The final OR instruction to merge the low and high parts may be eliminated, e.g. by [[writing into instead of onto]] the destination register,
or by having an implicit merge.

rD := load_lo.size( rA )
rD := load_hi.size( rA )

TBD: describe the several ways of doing this compaction.
Note that machines with support for misaligned menory operations often use similar approoaches,
except that the may first attempt an aligned load, for example, and then fall back to such a misaligned sequence.
(TBD: describe forms of misaligned support.)

= Why Vectors Increase Frequency of Misalignment =

Unfortunately, the advent of small vector or packed instruction sets,
such as Intel MMX, SSE, or PowerPC Altivec,
led to an increase in the frequency of misaligned memory operations.

Briefly: users of vectors often want to load subvectors or slices of other vectors.
E.g. given a big vector V[0...1023] in memory, the user may want to operate 4 elements at a time.
V[0-3] would be aligned,
but V[1-4] would be misaligned.

The problem of motion estimation in digital video is a very good example of this.

== Motion Estimation and Misaligned Memory References ==

Digital video operates on sequences of frames, each frame beiing a MxN matrix of pixels

P[0,0] ... P[0,M-1]
... ... ...
P[M-1,0] ... P[M-1,N-1]

where (M,N) may be values such as CIF (288,252).
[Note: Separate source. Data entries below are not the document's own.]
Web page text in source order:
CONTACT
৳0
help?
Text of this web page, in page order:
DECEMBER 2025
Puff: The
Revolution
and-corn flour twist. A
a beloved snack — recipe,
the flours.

Much larger videos are now common.

Digital video is usually compressed.
One common form of compression is to find parts of the image that seem to have moved between frames,
and then transmit, rather than the entire region that has moved, a motion vector,
and some correction values.
Motion compensation is the process of reconstructing the pixels from this information;
motion estimation is the proceess of finding such motion vectors and correction values.
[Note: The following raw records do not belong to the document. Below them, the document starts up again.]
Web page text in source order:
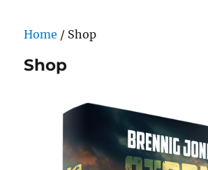
Home / Shop
Shop
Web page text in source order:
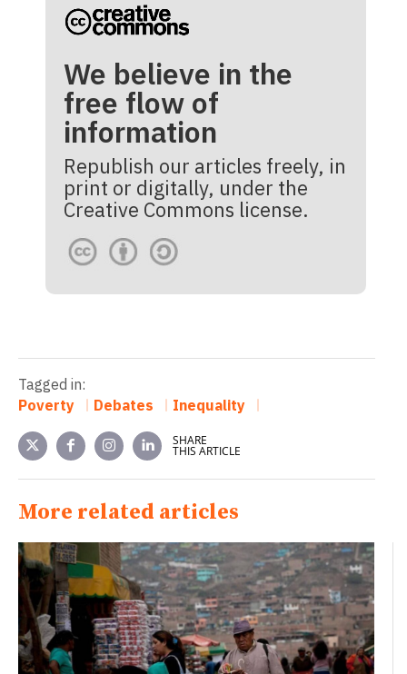
We believe in the
free flow of
information
Republish our articles freely, in
print or digitally, under the
Creative Commons license.
Tagged in:
Poverty
Debates Inequality
SHARE
THIS ARTICLE
More related articles

Motion estimation is much more computationally intensive than motion compensation.

Most motion estimation algorithms involve a search.
They typically start with a block of pixels in Frame1

P[R,C] ... P[0,C+3]
... ... ...
P[R+3,0] ... P[R+3,C+3]

and compare it, in succession, to offset frames in Frame2
P[R+dR,C+dC] ... P[0+dR,C+3+dC]
... ... ...
P[R+3+dR,0+dC] ... P[R+3+dR,C+3+dC]

Typically the comparisons are done a row at a time, and then summed over all rows in the blocks:

tmp1 := load( Frame1.P[R,C..C+3] )
tmp2 := load( Frame2.P[R+dR,C+dC..C+3+dC] )

The exact search patterns vary by algorithm, but the offset values (dR,dC) nearly always include distances such as 0, 1, 2... etc pixels.
In fact, they often include sub-pixel granularity, such as 1/2 and 1/4 pixels.

It can therefore be seen that motion estimation naturally involves vectors that are not [[naturally aligned]].
Although the pixels may be naturally aligned, a group of 4 pixels P[1..4] is not.

There have been various attempts to mitigate the alignment issues.
For example, for motion estimation some forms of the [[MPSAD]] instruction may load double width slices, and extract all possible subslices.
These are a special form of [[convolution instructions]] or [[moving window instructions]].

However, this is toothpaste: when one source of vector misalignment has been cured, another crops up somewhere else.